- [Task statement]:
Look through the records, and wherever the string "might" turns up, copy out that line.

- [Input records]:
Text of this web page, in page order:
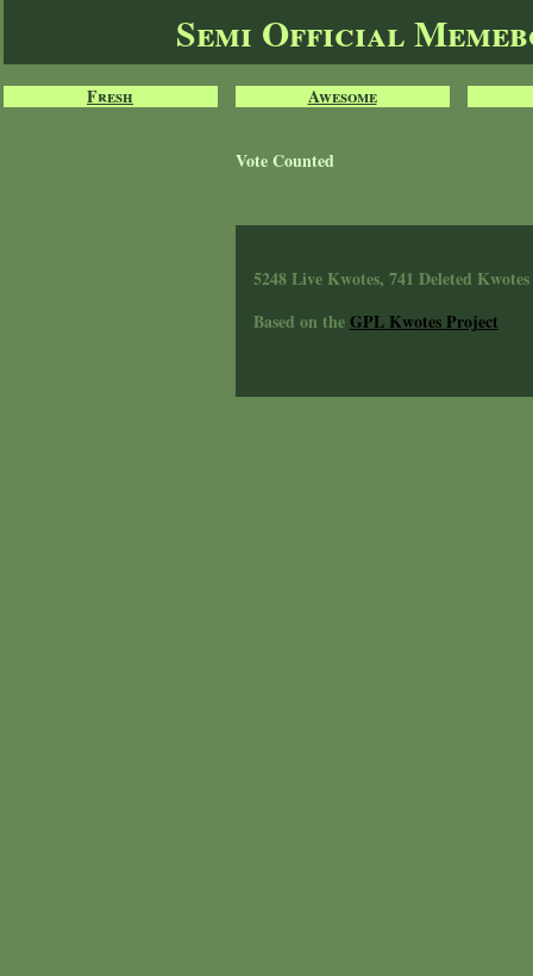
Semi Official
Fresh Awesome
Vote Counted
5248 Live Kwotes, 741 Deleted Kwotes
Based on theGPL Kwotes Project
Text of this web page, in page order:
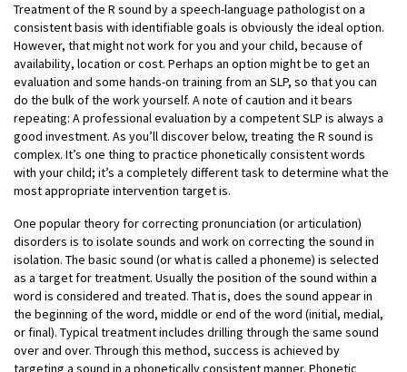
Treatment of the R sound by a speech-language pathologist on a
consistent basis with identifiable goals is obviously the ideal option.
However, that might not work for you and your child, because of
availability, location or cost. Perhaps an option might be to get an
evaluation and some hands-on training from an SLP, so that you can
do the bulk of the work yourself. A note of caution and it bears
repeating: A professional evaluation by a competent SLP is always a
good investment. As you’ll discover below, treating the R sound is
complex. It’s one thing to practice phonetically consistent words
with your child; it’s a completely different task to determine what the
most appropriate intervention target is.
One popular theory for correcting pronunciation (or articulation)
disorders is to isolate sounds and work on correcting the sound in
isolation. The basic sound (or what is called a phoneme) is selected
as a target for treatment. Usually the position of the sound within a
word is considered and treated. That is, does the sound appear in
the beginning of the word, middle or end of the word (initial, medial,
or final). Typical treatment includes drilling through the same sound
over and over. Through this method, success is achieved by
targeting a sound in a phonetically consistent manner. Phonetic
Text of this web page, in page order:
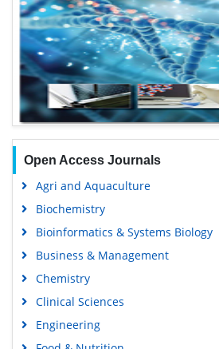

- [Exercise answer]:
However, that might not work for you and your child, because of
availability, location or cost. Perhaps an option might be to get an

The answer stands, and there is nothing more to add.